The keynote speaker for the event, Claude A. Allen, assistant to President Bush for domestic policy, issued a stern challenge: "We cannot continue to allow our children to be torn from the womb, our women to be hurting, our communities to be torn apart." He spoke of the dangerous emphasis on expecting perfection in unborn children before allowing them to be born.
Mr. Allen gave tribute to President Bush for his steadfast commitment to the sanctity of human life, listing the pro-life legislation the President has supported, pointing in particular to his opposition to current legislation that would require taxpayers to support embryo-killing research. Citing the President's support for adult stem cell research, he declared, "Strong science and good ethics can coexist."

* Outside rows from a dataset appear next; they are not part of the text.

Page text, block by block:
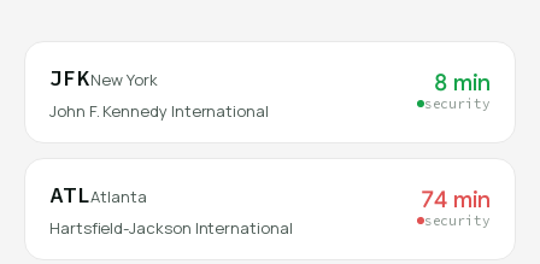
JFKNew York
John F. Kennedy International
8 min
security
ATLAtlanta
Hartsfield-Jackson International
74 min
security

Dr. Alveda King, daughter of slain civil rights activist Rev. A. D. King and niece of civil rights leader Dr. Martin Luther King, Jr., led the gathering in prayer and song, which gave a moving and rousing tone to the event. During the years of the Civil Rights Movement, Dr. Alveda King's family home was bombed in Birmingham, Alabama. In recalling this past, she reflected that, "Our home is a protective place, and when it is bombed, we feel violated. It must be like this for the child in the womb when undergoing abortion."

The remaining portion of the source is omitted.